As introduced in the previous section, efficacy is the maximal effect produced by a drug. It is related to the ability of a drug to bind with the appropriate receptors to cause a desired effect. It is affected by the route of administration, volume of distribution, and clearance of the drug from the body. Therefore, efficacy of a particular drug can vary among patients depending on drug pharmacokinetics, pharmacodynamics, or both with respect to the individual patient. As the concentration of a drug increases, its effect also increases. However, there is a point when increased drug concentration does not produce any additional effect, which is defined as maximal efficacy. From this dose-response relationship, the value of ED 50 is derived (as stated in Chapter 5, this is the dose at which 50% of patients exhibit the desired effect of the drug). The dose-response relationship is also used to define the lethal dose of medications (again, as stated earlier, LD 50 is the dose that will cause mortality in 50% of the population). This is derived experimentally in rats or mice.
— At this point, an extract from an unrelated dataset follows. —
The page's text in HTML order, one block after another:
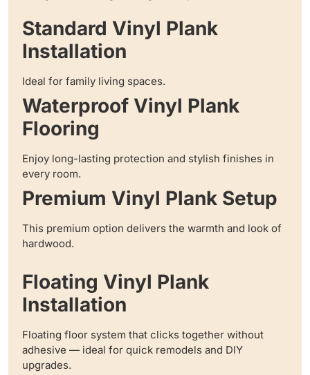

The desired effect of a drug is the effect that treats the patient’s symptoms or disease. In addition to the desired effects, drugs also can produce unwanted effects. When these unwanted effects are mild, they are called side effects and can include a myriad of symptoms such as dry mouth, headache, or nausea. However, these side effects also have the potential to be harmful or toxic and these are known as adverse effects. These adverse effects can be pharmacologic or dose related, meaning that giving an overdose of medication leads to toxic effects. Drugs with a narrow therapeutic index (ratio of LD 50 to ED 50) are more likely to cause adverse effects due to overdose. For example, in anesthesiology, opioid medications (e.g., fentanyl and morphine) are commonly used to treat pain in the perioperative period. Opioids have a dose-related adverse effect of respiratory depression. Therefore, if too high a dose is given to a particular patient, the patient’s respiratory rate will decrease and he or she may stop breathing.
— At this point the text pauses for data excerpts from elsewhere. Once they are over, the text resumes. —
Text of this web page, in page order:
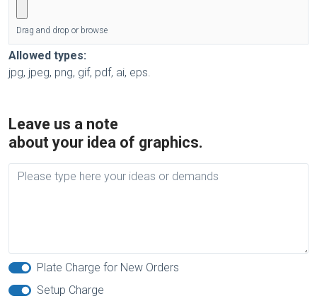
Drag and drop or browse
Allowed types:
jpg, jpeg, png, gif, pdf, ai, eps.
Leave us a note
about your idea of graphics.
Plate Charge for New Orders
Setup Charge
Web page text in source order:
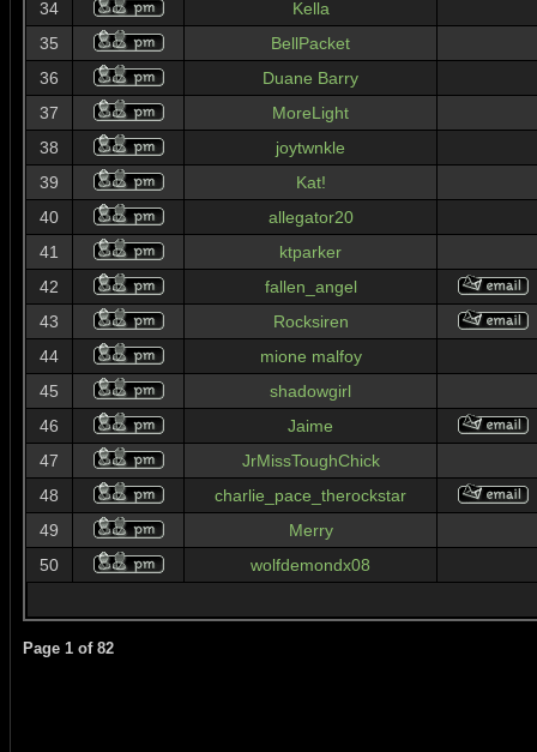
34
Kella
35
BellPacket
36
Duane Barry
37
MoreLight
38
joytwnkle
39
Kat!
40
allegator20
41
ktparker
42
fallen_angel
43
Rocksiren
44
mione malfoy
45
shadowgirl
46
Jaime
47
JrMissToughChick
48
charlie_pace_therockstar
49
Merry
50
wolfdemondx08
Page 1 of 82
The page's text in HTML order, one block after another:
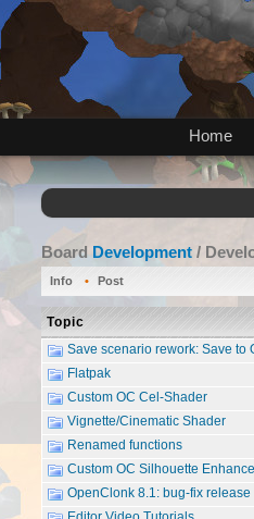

Adverse effects are also related to lack of selectivity of drugs for the desired target. The target may be one organ or system, but the drug has the ability to interact with receptors all over the body, which may produce adverse effects in other organs. One example of this would be β antagonists, which is a drug commonly used in anesthesiology to treat tachycardia and hypertension. β receptors are located all over the body, and blocking all of these receptors may have adverse effects in other systems, such as triggering bronchospasm in patients with reactive airway disease.

Adverse effects can also occur as a result of the metabolism of the drug. If drug breakdown produces a toxic metabolite, this can lead to adverse effects. In an acetaminophen overdose, enzymatic pathways are saturated, and a reactive toxic metabolite is formed, leading to liver injury.
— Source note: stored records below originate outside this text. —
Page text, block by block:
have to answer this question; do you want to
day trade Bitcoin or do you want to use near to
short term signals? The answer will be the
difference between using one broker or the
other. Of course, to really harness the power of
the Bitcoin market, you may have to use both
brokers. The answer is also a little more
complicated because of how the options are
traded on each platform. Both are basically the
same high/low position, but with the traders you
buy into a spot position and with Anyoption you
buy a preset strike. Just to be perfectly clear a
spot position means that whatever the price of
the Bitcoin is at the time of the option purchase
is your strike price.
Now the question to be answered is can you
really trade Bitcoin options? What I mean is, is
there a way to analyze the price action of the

Allergic reactions to drugs are another form of adverse effect, the most severe being anaphylaxis, which is an immediate hypersensitivity reaction. In an anaphylactic reaction, the drug antigen activates the patient’s immune system, causing mast cells to release histamine via an IgE-mediated response. This leads to edema, vasodilation, hypotension, and shock.

When the causes of adverse effects of a drug are not dose related or are unclear, they are called
idiosyncratic reactions and may be due to individual patient characteristics such as metabolism, receptor-drug interaction, immunologic factors, or a combination of multiple factors.